Dataset
····················

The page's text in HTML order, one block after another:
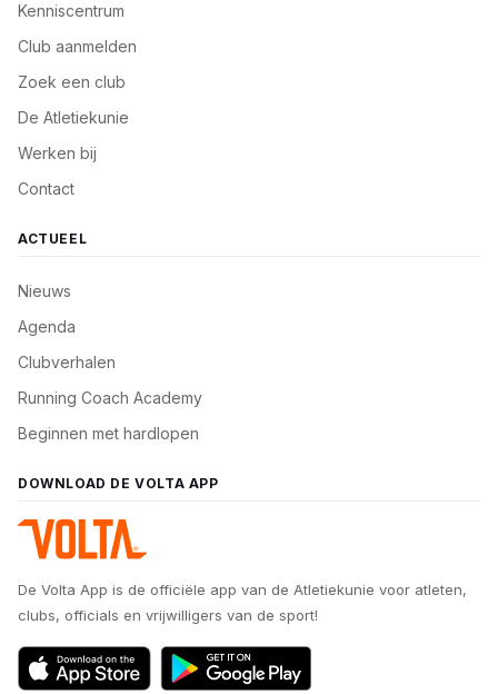
Kenniscentrum
Club aanmelden
Zoek een club
De Atletiekunie
Werken bij
Contact
ACTUEEL
Nieuws
Agenda
Clubverhalen
Running Coach Academy
Beginnen met hardlopen
DOWNLOAD DE VOLTA APP
De Volta App is de officiële app van de Atletiekunie voor atleten,
clubs, officials en vrijwilligers van de sport!

····················

What to work on
Looking at the records above, how many lines contain "Atletiekunie"? Only the number is needed.

Task output
2